Lei è un professionista molto apprezzato che ha scelto la struttura pubblica anziché guadagnare di più in quella privata: la sua è una scelta etica?
«Non solo. Ci sono molti colleghi come me che guardano prima al bene del paziente più che al profitto. A parte questo, se uno vuol limitarsi a eseguire ciò che già si fa, sta nel privato, ma se vuole innovare e coltivare la ricerca deve scegliere il pubblico. Nel nostro Paese abbiamo realtà pubbliche e personale di altissimo livello».
Spesso il pubblico non è all’altezza…
«Quando sento di ospedali fatiscenti o con le formiche che girano penso che se io fossi in quelle realtà non avrei mai potuto fare ciò che ho fatto. Adesso si parla di me per questo intervento innovativo, ma io sono solo al volante di un’auto che non andrebbe da nessuna parte se non ci fossero anche altre componenti».
Intende il Rizzoli?
«Esattamente. Un ospedale dove si fa ricerca e dove sono presenti tutte le équipe necessarie per sperimentare strade nuove, a partire dalla banca del tessuto muscolo-scheletrico, essenziale per i trapianti».
Dunque la sua è una rinuncia al guadagno per la ricerca?
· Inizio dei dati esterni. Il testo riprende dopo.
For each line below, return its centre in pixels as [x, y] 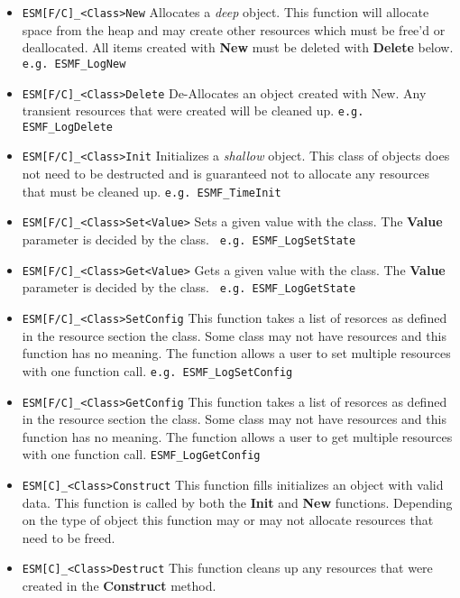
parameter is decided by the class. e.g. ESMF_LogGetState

«Sono una di quelle persone che si sentono più appagate nel dare che nel ricevere. Presiedo una fondazione, la Probone Italia, che si occupa di assistere i pazienti in difficoltà. Ma in un certo senso io sono egoista in quanto faccio un lavoro che mi piace e mi dà soddisfazione».
C’entra molto la sua formazione cattolica?
«No, la malattia è trasversale. Non contano motivazioni religiose o politiche. Ho visto colleghi cattolici poco sensibili e altri atei dediti ai pazienti».
Com’è nata l’idea di trapiantare vertebre da un donatore anziché inserire protesi in titanio o carbonio come si è fatto finora?
«In realtà noi tutti i giorni affrontiamo problemi nuovi e adattiamo le tecniche alle esigenze peculiari del paziente. Nel privato non si potrebbe fare perché costerebbe troppo».
Ma qui le difficoltà erano altissime...
«Il problema era asportare le vertebre malate e rimettere quelle del donatore senza danneggiare il midollo. Finora inserivamo parti in titanio o stampavamo in 3D protesi di carbonio. In altri casi usavamo una parte del femore. Ci siamo detti: perché non provare con organi da donatore? È l’uovo di Colombo, no? Oltretutto costa meno. Anche il pubblico è attento ai conti. Inoltre cerchiamo di ricreare parti di scheletro in modo biologico. E qui torniamo alla ricerca: c’è un’ équipe di colleghi che la pratica».
Quindi l’intervento si potrà replicare in altri pazienti?
«Sì, ma ognuno ha esigenze particolari. L’uomo su cui siamo intervenuti forse avrebbe avuto bisogno di radioterapia dopo l’asportazione di un tumore e con le protesi al titanio non è possibile».
Il paziente era d’accordo nell’affrontare un intervento sperimentale?
«Sì, ed è importante che il paziente abbia fiducia, è già una parte della guarigione».